● **Task instructions**
Starting at the line that contains "показывают, что по" and stopping at the line that contains "promised price. [47, 131]", restate each line of the records below exactly. Omit the pictures.

● **Given information**
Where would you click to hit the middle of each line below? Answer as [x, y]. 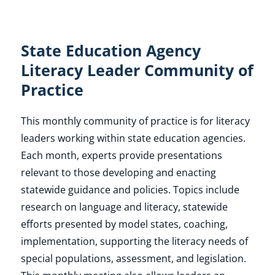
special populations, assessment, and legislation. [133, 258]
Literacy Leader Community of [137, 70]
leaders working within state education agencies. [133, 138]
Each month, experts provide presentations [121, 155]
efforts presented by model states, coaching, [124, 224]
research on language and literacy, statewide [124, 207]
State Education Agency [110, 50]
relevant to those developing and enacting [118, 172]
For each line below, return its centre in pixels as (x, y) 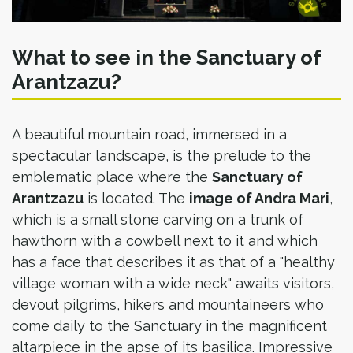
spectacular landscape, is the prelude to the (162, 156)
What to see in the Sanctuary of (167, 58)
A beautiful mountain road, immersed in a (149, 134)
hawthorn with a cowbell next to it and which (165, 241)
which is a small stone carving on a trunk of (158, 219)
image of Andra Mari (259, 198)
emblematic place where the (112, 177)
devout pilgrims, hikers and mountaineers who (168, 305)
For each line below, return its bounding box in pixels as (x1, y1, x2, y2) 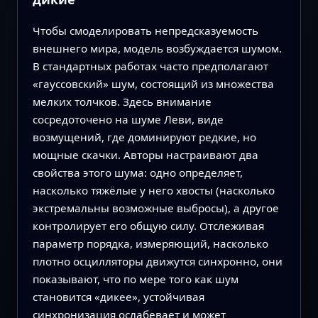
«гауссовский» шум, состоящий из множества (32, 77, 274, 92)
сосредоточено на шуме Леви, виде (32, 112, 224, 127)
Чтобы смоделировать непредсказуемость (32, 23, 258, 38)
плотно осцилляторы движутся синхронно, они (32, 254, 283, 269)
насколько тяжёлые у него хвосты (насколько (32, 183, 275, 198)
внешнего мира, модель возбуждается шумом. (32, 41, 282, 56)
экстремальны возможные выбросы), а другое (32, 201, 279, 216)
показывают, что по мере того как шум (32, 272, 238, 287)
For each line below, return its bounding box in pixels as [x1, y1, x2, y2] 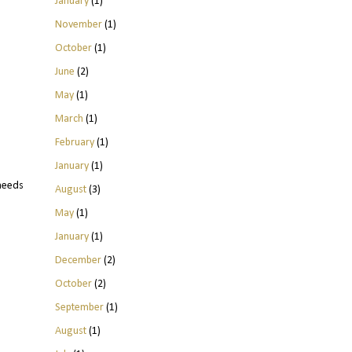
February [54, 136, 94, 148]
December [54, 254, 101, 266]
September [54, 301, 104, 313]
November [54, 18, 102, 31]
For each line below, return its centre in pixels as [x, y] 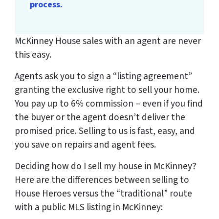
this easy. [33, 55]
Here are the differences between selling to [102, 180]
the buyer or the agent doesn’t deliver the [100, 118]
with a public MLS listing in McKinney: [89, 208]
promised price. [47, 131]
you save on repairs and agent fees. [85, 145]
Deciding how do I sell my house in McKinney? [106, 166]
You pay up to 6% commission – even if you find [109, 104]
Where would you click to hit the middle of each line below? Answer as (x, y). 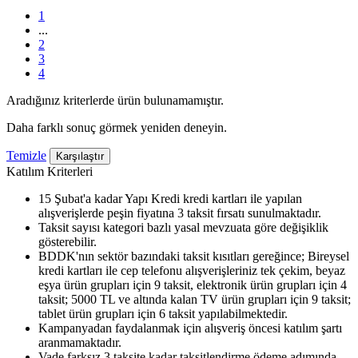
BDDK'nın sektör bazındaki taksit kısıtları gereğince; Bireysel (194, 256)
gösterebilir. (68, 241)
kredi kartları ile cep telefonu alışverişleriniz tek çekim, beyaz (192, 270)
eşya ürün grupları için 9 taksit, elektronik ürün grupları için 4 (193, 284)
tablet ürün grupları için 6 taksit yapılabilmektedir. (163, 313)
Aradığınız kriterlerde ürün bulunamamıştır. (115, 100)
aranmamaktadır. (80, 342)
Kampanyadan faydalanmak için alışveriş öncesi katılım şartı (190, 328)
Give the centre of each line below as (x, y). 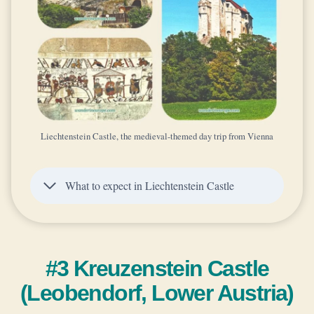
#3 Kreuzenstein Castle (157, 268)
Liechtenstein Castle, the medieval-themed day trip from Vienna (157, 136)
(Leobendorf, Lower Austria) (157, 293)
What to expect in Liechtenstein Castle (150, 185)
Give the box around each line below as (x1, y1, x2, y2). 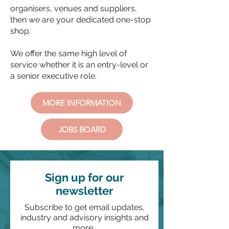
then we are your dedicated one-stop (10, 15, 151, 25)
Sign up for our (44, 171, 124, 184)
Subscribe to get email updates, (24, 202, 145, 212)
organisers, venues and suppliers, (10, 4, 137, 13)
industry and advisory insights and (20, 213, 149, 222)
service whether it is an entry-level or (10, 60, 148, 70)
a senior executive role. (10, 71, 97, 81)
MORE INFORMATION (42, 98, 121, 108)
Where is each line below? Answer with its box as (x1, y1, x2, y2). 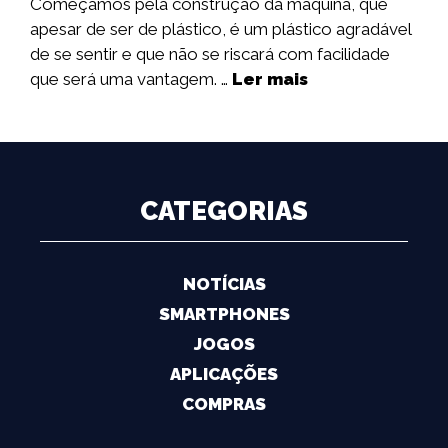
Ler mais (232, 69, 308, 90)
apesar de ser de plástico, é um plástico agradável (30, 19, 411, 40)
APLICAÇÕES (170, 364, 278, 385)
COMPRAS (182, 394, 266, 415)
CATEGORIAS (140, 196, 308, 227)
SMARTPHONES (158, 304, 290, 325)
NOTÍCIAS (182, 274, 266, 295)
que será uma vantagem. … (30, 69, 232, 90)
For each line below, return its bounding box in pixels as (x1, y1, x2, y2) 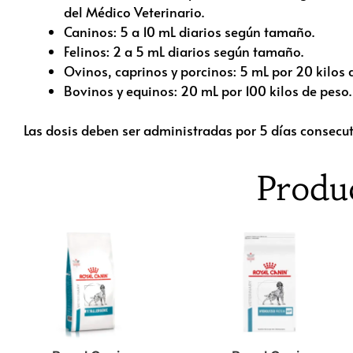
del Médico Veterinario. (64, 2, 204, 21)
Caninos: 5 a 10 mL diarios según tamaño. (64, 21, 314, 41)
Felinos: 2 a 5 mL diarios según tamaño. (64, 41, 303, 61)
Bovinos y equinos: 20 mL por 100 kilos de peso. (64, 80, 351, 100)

● **Answer section**
показывают, что по мере того как шум (32, 272, 238, 287)
For each line below, return its bounding box in pixels as [x1, y1, x2, y2] 
February [54, 136, 94, 148]
December [54, 254, 101, 266]
September [54, 301, 104, 313]
November [54, 18, 102, 31]
For each line below, return its centre in pixels as [x, y] 
this easy. [33, 55]
Here are the differences between selling to [102, 180]
the buyer or the agent doesn’t deliver the [100, 118]
with a public MLS listing in McKinney: [89, 208]
promised price. [47, 131]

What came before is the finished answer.